Reputation: 14521
In PyTorch, you commonly have to zero our the gradients before doing back propagation. Is this the case in Flux? If so, what is the programatic way of doing this?
Upvotes: 0
Views: 337
Reputation: 2580
No, there is no need.
Flux used to use Tracker, a differentiation system in which each tracked array may hold a gradient. I think this is a similar design to pytorch. Back-propagating twice can lead to the problem which zeroing is intended to avoid (although the defaults try to protect you):
julia> using Tracker
julia> x_tr = Tracker.param([1 2 3])
Tracked 1×3 Matrix{Float64}:
1.0 2.0 3.0
julia> y_tr = sum(abs2, x_tr)
14.0 (tracked)
julia> Tracker.back!(y_tr, 1; once=false)
julia> x_tr.grad
1×3 Matrix{Float64}:
2.0 4.0 6.0
julia> Tracker.back!(y_tr, 1; once=false) # by default (i.e. with once=true) this would be an error
julia> x_tr.grad
1×3 Matrix{Float64}:
4.0 8.0 12.0
Now it uses Zygote, which does not use tracked array types. Instead, the evaluation to be traced must happen with the call to Zygote.gradient
, it can then see and manipulate the source code to write new code for the gradient.

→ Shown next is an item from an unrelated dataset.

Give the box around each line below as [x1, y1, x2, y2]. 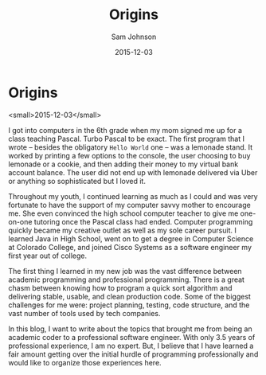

Repeated calls to this generate the same gradients each time; there is no stored state to need cleaning up.
julia> using Zygote
julia> x = [1 2 3] # an ordinary Array
1×3 Matrix{Int64}:
1 2 3
julia> Zygote.gradient(x -> sum(abs2, x), x)
([2 4 6],)
julia> Zygote.gradient(x -> sum(abs2, x), x)
([2 4 6],)
julia> y, bk = Zygote.pullback(x -> sum(abs2, x), x);
julia> bk(1.0)
([2.0 4.0 6.0],)
julia> bk(1.0)
([2.0 4.0 6.0],)
Tracker can also be used this way, rather than handling param
and back!
yourself:
julia> Tracker.gradient(x -> sum(abs2, x), [1, 2, 3])
([2.0, 4.0, 6.0] (tracked),)
Upvotes: 1